■ Task objective
Please restate each entry that appears below word for word, without its pictures.

(Dataset excerpts)

================

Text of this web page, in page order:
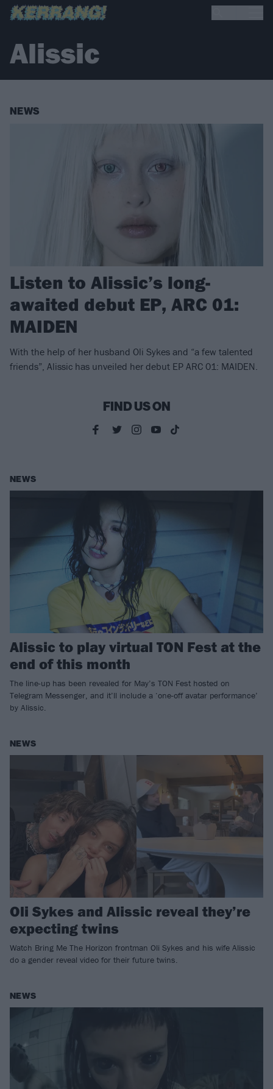
Alissic
NEWS
Listen to Alissic’s long-
awaited debut EP, ARC 01:
MAIDEN
With the help of her husband Oli Sykes and “a few talented
friends”, Alissic has unveiled her debut EP ARC 01: MAIDEN.
FIND US ON
NEWS
Alissic to play virtual TON Fest at the
end of this month
The line-up has been revealed for May’s TON Fest hosted on
Telegram Messenger, and it’ll include a ‘one-off avatar performance’
by Alissic.
NEWS
Oli Sykes and Alissic reveal they’re
expecting twins
Watch Bring Me The Horizon frontman Oli Sykes and his wife Alissic
do a gender reveal video for their future twins.
NEWS
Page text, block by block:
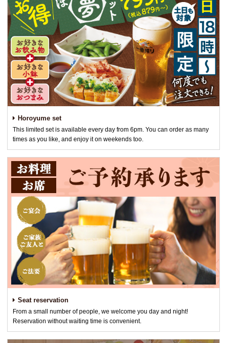
Horoyume set
This limited set is available every day from 6pm. You can order as many
times as you like, and enjoy it on weekends too.
Seat reservation
From a small number of people, we welcome you day and night!
Reservation without waiting time is convenient.
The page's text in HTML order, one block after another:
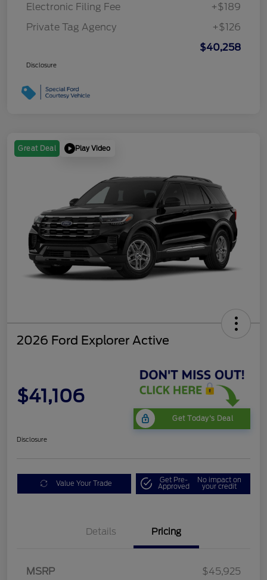
Electronic Filing Fee
+$189
Private Tag Agency
+$126
$40,258
Disclosure
Great Deal Play Video
2026 Ford Explorer Active
$41,106
Get Today's Deal
Disclosure
Value Your Trade Get Pre-
Approved
No impact on
your credit
Details Pricing
MSRP $45,925
SSE Down Payment
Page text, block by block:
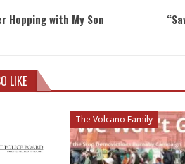
Hopping with My Son
LIKE
The Volcano Family
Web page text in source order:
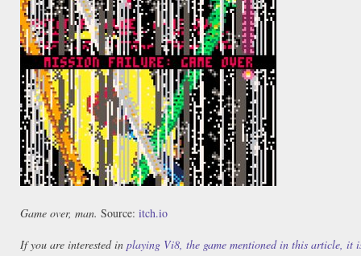
Game over, man. Source: itch.io
If you are interested in playing Vi8, the game mentioned in this article, it
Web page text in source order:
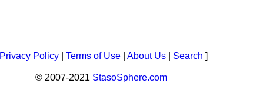
Privacy Policy Terms of Use About Us Search ]
© 2007-2021 StasoSphere.com
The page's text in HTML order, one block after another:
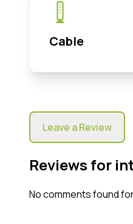
Cable
Leave a Review
Reviews for
No comments found
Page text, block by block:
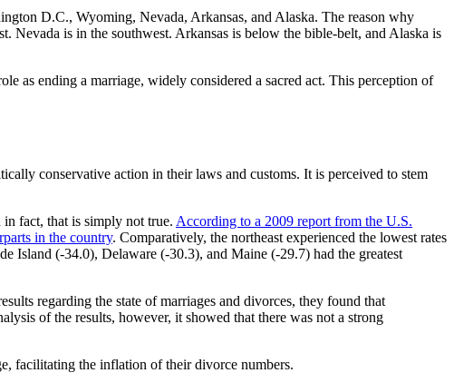
D.C., Wyoming, Nevada, Arkansas, and Alaska. The reason why
Nevada is in the southwest. Arkansas is below the bible-belt, and Alaska is
as ending a marriage, widely considered a sacred act. This perception of
conservative action in their laws and customs. It is perceived to stem
fact, that is simply not true. According to a 2009 report from the U.S.
in the country. Comparatively, the northeast experienced the lowest rates
Island (-34.0), Delaware (-30.3), and Maine (-29.7) had the greatest
regarding the state of marriages and divorces, they found that
of the results, however, it showed that there was not a strong
facilitating the inflation of their divorce numbers.
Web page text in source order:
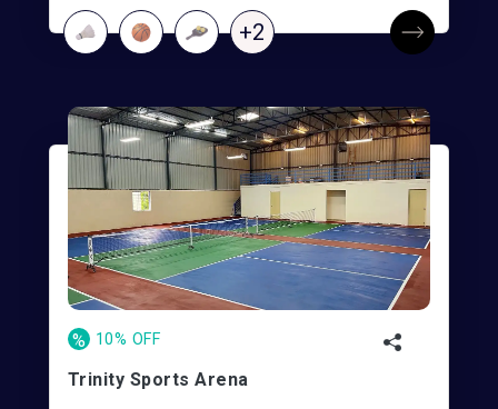
+2
% 10% OFF
Trinity Sports Arena
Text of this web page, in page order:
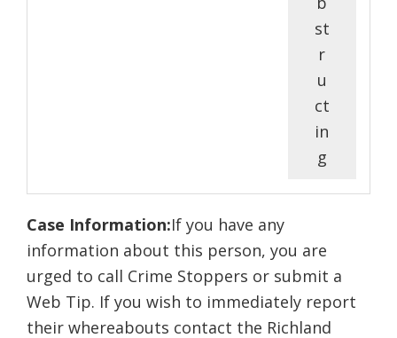
st
r
u
ct
in
g
Case Information:If you have any
information about this person, you are
urged to call Crime Stoppers or submit a
Web Tip. If you wish to immediately report
their whereabouts contact the Richland
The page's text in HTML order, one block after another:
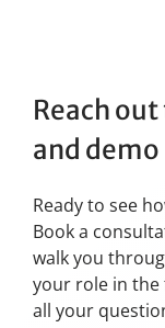
Reach
and demo
Ready to see
Book a
walk you
your role in
all your
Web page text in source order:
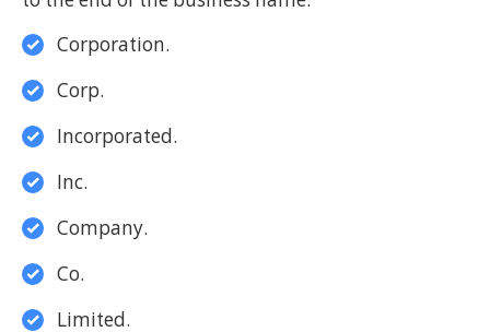
Corporation.
Corp.
Incorporated.
Inc.
Company.
Co.
Limited.
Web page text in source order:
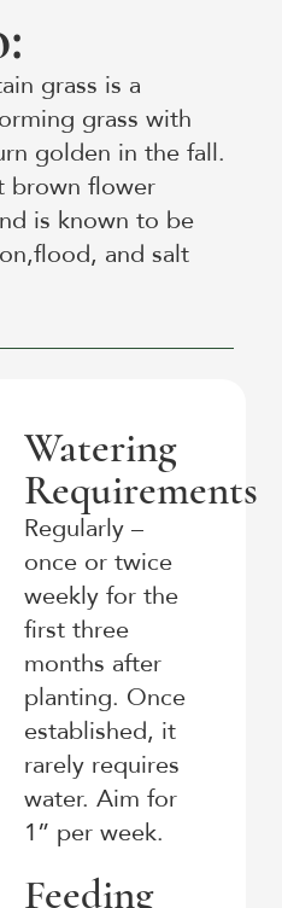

================

■ Solution to the problem
Text of this web page, in page order:
Alissic
NEWS
Listen to Alissic’s long-
awaited debut EP, ARC 01:
MAIDEN
With the help of her husband Oli Sykes and “a few talented
friends”, Alissic has unveiled her debut EP ARC 01: MAIDEN.
FIND US ON
NEWS
Alissic to play virtual TON Fest at the
end of this month
The line-up has been revealed for May’s TON Fest hosted on
Telegram Messenger, and it’ll include a ‘one-off avatar performance’
by Alissic.
NEWS
Oli Sykes and Alissic reveal they’re
expecting twins
Watch Bring Me The Horizon frontman Oli Sykes and his wife Alissic
do a gender reveal video for their future twins.
NEWS
Page text, block by block:
Horoyume set
This limited set is available every day from 6pm. You can order as many
times as you like, and enjoy it on weekends too.
Seat reservation
From a small number of people, we welcome you day and night!
Reservation without waiting time is convenient.
The page's text in HTML order, one block after another:
Electronic Filing Fee
+$189
Private Tag Agency
+$126
$40,258
Disclosure
Great Deal Play Video
2026 Ford Explorer Active
$41,106
Get Today's Deal
Disclosure
Value Your Trade Get Pre-
Approved
No impact on
your credit
Details Pricing
MSRP $45,925
SSE Down Payment
Page text, block by block:
Hopping with My Son
LIKE
The Volcano Family
Web page text in source order:
Game over, man. Source: itch.io
If you are interested in playing Vi8, the game mentioned in this article, it
Web page text in source order:
Privacy Policy Terms of Use About Us Search ]
© 2007-2021 StasoSphere.com
The page's text in HTML order, one block after another:
Cable
Leave a Review
Reviews for
No comments found
Page text, block by block:
D.C., Wyoming, Nevada, Arkansas, and Alaska. The reason why
Nevada is in the southwest. Arkansas is below the bible-belt, and Alaska is
as ending a marriage, widely considered a sacred act. This perception of
conservative action in their laws and customs. It is perceived to stem
fact, that is simply not true. According to a 2009 report from the U.S.
in the country. Comparatively, the northeast experienced the lowest rates
Island (-34.0), Delaware (-30.3), and Maine (-29.7) had the greatest
regarding the state of marriages and divorces, they found that
of the results, however, it showed that there was not a strong
facilitating the inflation of their divorce numbers.
Web page text in source order:
+2
% 10% OFF
Trinity Sports Arena
Text of this web page, in page order:
st
r
u
ct
in
g
Case Information:If you have any
information about this person, you are
urged to call Crime Stoppers or submit a
Web Tip. If you wish to immediately report
their whereabouts contact the Richland
The page's text in HTML order, one block after another:
Reach
and demo
Ready to see
Book a
walk you
your role in
all your
Web page text in source order:
Corporation.
Corp.
Incorporated.
Inc.
Company.
Co.
Limited.
Web page text in source order:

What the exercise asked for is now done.